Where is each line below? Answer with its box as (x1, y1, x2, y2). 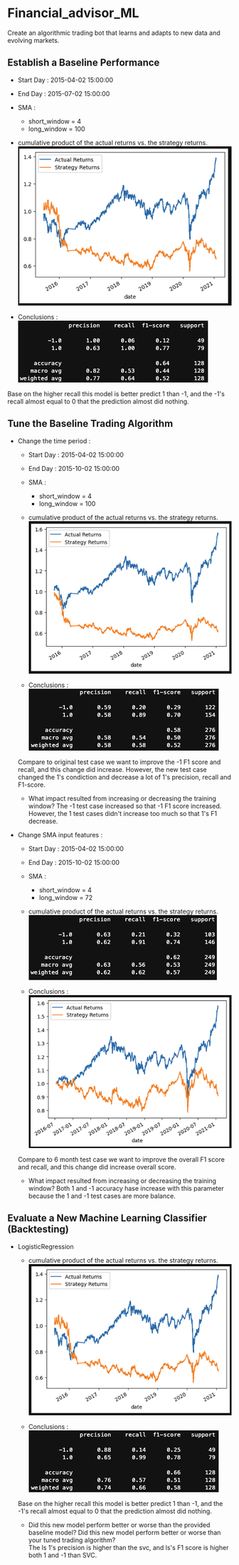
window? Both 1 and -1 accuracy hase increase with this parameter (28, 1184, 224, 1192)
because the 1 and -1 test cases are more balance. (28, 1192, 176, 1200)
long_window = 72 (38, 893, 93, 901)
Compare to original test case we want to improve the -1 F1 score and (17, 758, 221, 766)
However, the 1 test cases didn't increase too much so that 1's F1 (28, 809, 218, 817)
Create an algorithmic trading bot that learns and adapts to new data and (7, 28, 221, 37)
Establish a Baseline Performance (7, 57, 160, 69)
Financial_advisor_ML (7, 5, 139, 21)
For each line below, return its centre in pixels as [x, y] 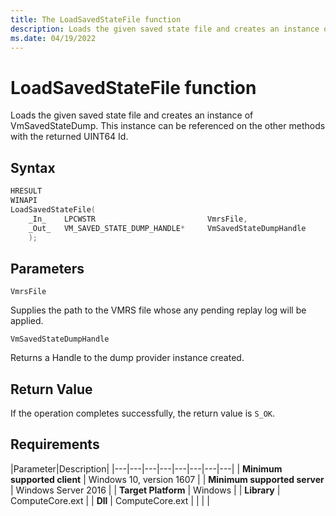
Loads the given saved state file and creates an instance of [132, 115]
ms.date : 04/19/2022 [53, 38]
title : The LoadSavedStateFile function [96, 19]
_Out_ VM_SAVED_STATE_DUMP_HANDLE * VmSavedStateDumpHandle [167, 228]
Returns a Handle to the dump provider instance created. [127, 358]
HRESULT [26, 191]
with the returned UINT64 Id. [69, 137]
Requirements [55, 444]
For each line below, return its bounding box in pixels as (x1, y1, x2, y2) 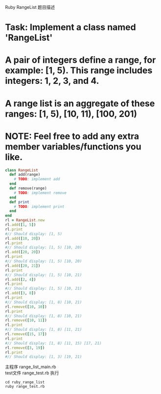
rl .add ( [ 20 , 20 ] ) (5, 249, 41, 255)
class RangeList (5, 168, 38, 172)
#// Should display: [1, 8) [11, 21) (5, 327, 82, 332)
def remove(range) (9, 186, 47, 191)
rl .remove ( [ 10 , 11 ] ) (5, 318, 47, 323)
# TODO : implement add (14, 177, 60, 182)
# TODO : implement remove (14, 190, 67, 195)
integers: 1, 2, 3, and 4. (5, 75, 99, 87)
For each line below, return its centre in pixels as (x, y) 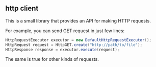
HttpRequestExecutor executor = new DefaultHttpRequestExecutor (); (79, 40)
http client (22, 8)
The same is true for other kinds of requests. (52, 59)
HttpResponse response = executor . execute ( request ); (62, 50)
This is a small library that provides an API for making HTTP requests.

---

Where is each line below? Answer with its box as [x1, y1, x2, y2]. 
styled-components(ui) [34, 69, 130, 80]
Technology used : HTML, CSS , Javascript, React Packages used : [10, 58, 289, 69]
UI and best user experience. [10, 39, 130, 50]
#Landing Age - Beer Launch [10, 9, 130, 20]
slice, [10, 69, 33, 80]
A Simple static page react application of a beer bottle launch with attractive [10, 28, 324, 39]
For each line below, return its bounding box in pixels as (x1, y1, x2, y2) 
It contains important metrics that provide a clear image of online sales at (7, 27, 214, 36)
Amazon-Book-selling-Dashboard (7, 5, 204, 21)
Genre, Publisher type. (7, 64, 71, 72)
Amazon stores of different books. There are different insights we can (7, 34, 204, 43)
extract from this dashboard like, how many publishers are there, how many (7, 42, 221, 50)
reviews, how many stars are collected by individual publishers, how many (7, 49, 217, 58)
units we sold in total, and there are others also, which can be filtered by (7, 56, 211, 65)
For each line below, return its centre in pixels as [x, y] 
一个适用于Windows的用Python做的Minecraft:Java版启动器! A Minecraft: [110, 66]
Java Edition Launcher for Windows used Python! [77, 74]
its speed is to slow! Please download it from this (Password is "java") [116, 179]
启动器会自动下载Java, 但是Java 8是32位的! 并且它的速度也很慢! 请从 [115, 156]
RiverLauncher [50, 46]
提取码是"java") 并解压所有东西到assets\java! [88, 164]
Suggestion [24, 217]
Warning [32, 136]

◆ Task to carry out
Collect each line above holding the string "many".

◆ Reply to the exercise
extract from this dashboard like, how many publishers are there, how many (7, 42, 221, 50)
reviews, how many stars are collected by individual publishers, how many (7, 49, 217, 58)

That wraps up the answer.